A. History And Background

An independent and sovereign Republic of Cyprus (Cyprus) came into being in 1960, following several decades as a British colony. Early and persistent tension between the Greek Cypriot majority and Turkish Cypriot minority culminated in violence, leading to deployment of UN troops in 1963 and the establishment of enclaves of Turkish Cypriots. In 1974, a coup attempt, sponsored by the Greek government, led to Turkish military action. Turkey’s intervention gave rise to occupation and control of a third of the island in the north. A prolonged stalemate between the two sides continues, though the UN has repeatedly tried to bring about rapprochement.

Cyprus, comprising the entire island, entered the European Union (EU) on 1 May 2004.

Cyprus is the third-largest island in the Mediterranean, and is located in the Levant, about 40 miles south of Turkey’s southern coast. The population is estimated to be just fewer than 800,000 and the area is approximately 900,000 square kilometres. Security is complemented by British sovereign bases on the island, which constitute 99 square miles of British territory.

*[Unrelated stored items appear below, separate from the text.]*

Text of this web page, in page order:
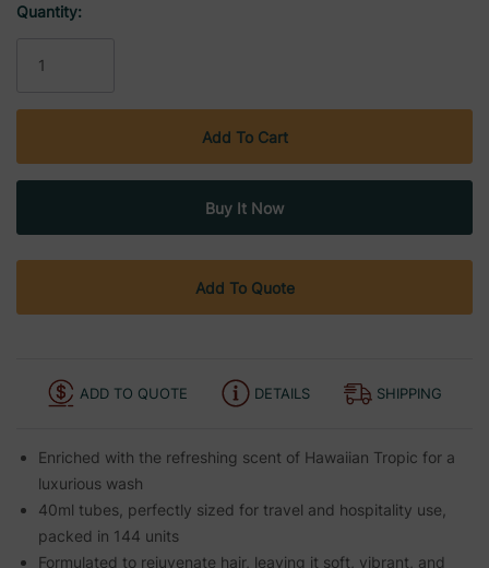
Stock:
Quantity:
Add To Quote
ADD TO QUOTE DETAILS SHIPPING
Enriched with the refreshing scent of Hawaiian Tropic for a
luxurious wash
40ml tubes, perfectly sized for travel and hospitality use,
packed in 144 units
Formulated to rejuvenate hair, leaving it soft, vibrant, and

Tourism and financial services dominate Cyprus’s economy. The government is promoting Cyprus as an international financial centre through the negotiation of bilateral tax agreements and membership of the EU.

The currency is the euro (EUR).

B. Legal System

Cyprus has a written constitution incorporating separation of powers as well as fundamental and embedded articles that neither the President nor the unicameral legislature, nor any other Cypriot office, may change. One such embedded article deals with fundamental rights and liberties (and obligations), which are afforded to all persons, not just Cypriots.

The constitution is the highest legal authority and no other law may contradict it. The level below the constitution comprises international agreements, conventions and treaties, including the EU’s Treaty of Accession and numerous double tax treaties. These override national statute law if there is conflict.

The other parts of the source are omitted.